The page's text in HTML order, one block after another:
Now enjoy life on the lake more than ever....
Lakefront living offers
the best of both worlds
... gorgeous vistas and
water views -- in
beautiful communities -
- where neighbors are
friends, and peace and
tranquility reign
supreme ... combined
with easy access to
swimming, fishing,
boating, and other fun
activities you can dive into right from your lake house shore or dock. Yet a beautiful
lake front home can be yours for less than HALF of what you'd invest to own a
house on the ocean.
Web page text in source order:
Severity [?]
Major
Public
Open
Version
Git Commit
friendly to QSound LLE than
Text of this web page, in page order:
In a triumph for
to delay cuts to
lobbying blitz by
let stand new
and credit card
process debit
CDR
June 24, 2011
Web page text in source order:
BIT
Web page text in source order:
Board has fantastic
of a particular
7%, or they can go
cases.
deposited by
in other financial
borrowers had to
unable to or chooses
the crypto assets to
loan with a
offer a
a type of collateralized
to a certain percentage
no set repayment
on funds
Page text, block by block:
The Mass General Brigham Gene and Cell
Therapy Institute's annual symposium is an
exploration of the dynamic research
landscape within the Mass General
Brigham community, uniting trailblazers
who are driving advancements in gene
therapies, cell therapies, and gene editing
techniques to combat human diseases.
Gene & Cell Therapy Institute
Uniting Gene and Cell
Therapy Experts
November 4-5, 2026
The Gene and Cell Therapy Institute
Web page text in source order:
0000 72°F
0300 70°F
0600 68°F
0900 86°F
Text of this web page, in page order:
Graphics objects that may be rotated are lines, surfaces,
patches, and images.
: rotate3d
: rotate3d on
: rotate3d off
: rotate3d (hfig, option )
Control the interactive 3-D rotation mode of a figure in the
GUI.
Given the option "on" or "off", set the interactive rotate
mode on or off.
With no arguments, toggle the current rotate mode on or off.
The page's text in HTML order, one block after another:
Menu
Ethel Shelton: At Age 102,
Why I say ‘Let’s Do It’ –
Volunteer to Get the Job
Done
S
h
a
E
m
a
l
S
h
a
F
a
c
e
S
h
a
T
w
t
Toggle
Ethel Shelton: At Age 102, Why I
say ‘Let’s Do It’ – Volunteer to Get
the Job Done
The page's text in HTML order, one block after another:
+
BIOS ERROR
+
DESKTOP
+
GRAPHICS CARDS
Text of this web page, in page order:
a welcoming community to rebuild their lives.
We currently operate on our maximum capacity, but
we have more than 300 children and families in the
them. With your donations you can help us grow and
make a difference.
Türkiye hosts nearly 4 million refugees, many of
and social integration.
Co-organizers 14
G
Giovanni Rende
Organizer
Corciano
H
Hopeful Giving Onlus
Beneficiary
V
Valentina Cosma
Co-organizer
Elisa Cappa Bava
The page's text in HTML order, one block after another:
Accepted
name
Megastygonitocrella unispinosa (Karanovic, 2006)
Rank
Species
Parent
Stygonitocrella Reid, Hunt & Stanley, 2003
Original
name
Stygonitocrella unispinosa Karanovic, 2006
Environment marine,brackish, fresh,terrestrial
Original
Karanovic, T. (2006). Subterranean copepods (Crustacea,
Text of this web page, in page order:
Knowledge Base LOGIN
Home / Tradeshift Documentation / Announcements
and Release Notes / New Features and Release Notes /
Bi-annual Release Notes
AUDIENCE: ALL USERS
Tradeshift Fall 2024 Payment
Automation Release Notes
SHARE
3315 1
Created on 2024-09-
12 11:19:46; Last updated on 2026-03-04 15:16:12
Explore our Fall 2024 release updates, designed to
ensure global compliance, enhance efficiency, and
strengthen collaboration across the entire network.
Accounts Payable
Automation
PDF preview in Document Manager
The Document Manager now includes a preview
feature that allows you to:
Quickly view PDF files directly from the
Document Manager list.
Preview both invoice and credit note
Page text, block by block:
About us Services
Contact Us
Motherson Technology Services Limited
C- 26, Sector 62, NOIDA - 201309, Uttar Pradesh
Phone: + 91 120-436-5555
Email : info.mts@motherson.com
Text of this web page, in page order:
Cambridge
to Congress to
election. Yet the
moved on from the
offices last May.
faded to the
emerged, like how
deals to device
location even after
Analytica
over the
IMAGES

^^^^^^^^

WHAT THE EXERCISE ASKS:
Starting at the first line and ending at the last, retype the entries above.

SOLVED PROBLEM:
The page's text in HTML order, one block after another:
Now enjoy life on the lake more than ever....
Lakefront living offers
the best of both worlds
... gorgeous vistas and
water views -- in
beautiful communities -
- where neighbors are
friends, and peace and
tranquility reign
supreme ... combined
with easy access to
swimming, fishing,
boating, and other fun
activities you can dive into right from your lake house shore or dock. Yet a beautiful
lake front home can be yours for less than HALF of what you'd invest to own a
house on the ocean.
Web page text in source order:
Severity [?]
Major
Public
Open
Version
Git Commit
friendly to QSound LLE than
Text of this web page, in page order:
In a triumph for
to delay cuts to
lobbying blitz by
let stand new
and credit card
process debit
CDR
June 24, 2011
Web page text in source order:
BIT
Web page text in source order:
Board has fantastic
of a particular
7%, or they can go
cases.
deposited by
in other financial
borrowers had to
unable to or chooses
the crypto assets to
loan with a
offer a
a type of collateralized
to a certain percentage
no set repayment
on funds
Page text, block by block:
The Mass General Brigham Gene and Cell
Therapy Institute's annual symposium is an
exploration of the dynamic research
landscape within the Mass General
Brigham community, uniting trailblazers
who are driving advancements in gene
therapies, cell therapies, and gene editing
techniques to combat human diseases.
Gene & Cell Therapy Institute
Uniting Gene and Cell
Therapy Experts
November 4-5, 2026
The Gene and Cell Therapy Institute
Web page text in source order:
0000 72°F
0300 70°F
0600 68°F
0900 86°F
Text of this web page, in page order:
Graphics objects that may be rotated are lines, surfaces,
patches, and images.
: rotate3d
: rotate3d on
: rotate3d off
: rotate3d (hfig, option )
Control the interactive 3-D rotation mode of a figure in the
GUI.
Given the option "on" or "off", set the interactive rotate
mode on or off.
With no arguments, toggle the current rotate mode on or off.
The page's text in HTML order, one block after another:
Menu
Ethel Shelton: At Age 102,
Why I say ‘Let’s Do It’ –
Volunteer to Get the Job
Done
S
h
a
E
m
a
l
S
h
a
F
a
c
e
S
h
a
T
w
t
Toggle
Ethel Shelton: At Age 102, Why I
say ‘Let’s Do It’ – Volunteer to Get
the Job Done
The page's text in HTML order, one block after another:
+
BIOS ERROR
+
DESKTOP
+
GRAPHICS CARDS
Text of this web page, in page order:
a welcoming community to rebuild their lives.
We currently operate on our maximum capacity, but
we have more than 300 children and families in the
them. With your donations you can help us grow and
make a difference.
Türkiye hosts nearly 4 million refugees, many of
and social integration.
Co-organizers 14
G
Giovanni Rende
Organizer
Corciano
H
Hopeful Giving Onlus
Beneficiary
V
Valentina Cosma
Co-organizer
Elisa Cappa Bava
The page's text in HTML order, one block after another:
Accepted
name
Megastygonitocrella unispinosa (Karanovic, 2006)
Rank
Species
Parent
Stygonitocrella Reid, Hunt & Stanley, 2003
Original
name
Stygonitocrella unispinosa Karanovic, 2006
Environment marine,brackish, fresh,terrestrial
Original
Karanovic, T. (2006). Subterranean copepods (Crustacea,
Text of this web page, in page order:
Knowledge Base LOGIN
Home / Tradeshift Documentation / Announcements
and Release Notes / New Features and Release Notes /
Bi-annual Release Notes
AUDIENCE: ALL USERS
Tradeshift Fall 2024 Payment
Automation Release Notes
SHARE
3315 1
Created on 2024-09-
12 11:19:46; Last updated on 2026-03-04 15:16:12
Explore our Fall 2024 release updates, designed to
ensure global compliance, enhance efficiency, and
strengthen collaboration across the entire network.
Accounts Payable
Automation
PDF preview in Document Manager
The Document Manager now includes a preview
feature that allows you to:
Quickly view PDF files directly from the
Document Manager list.
Preview both invoice and credit note
Page text, block by block:
About us Services
Contact Us
Motherson Technology Services Limited
C- 26, Sector 62, NOIDA - 201309, Uttar Pradesh
Phone: + 91 120-436-5555
Email : info.mts@motherson.com
Text of this web page, in page order:
Cambridge
to Congress to
election. Yet the
moved on from the
offices last May.
faded to the
emerged, like how
deals to device
location even after
Analytica
over the
IMAGES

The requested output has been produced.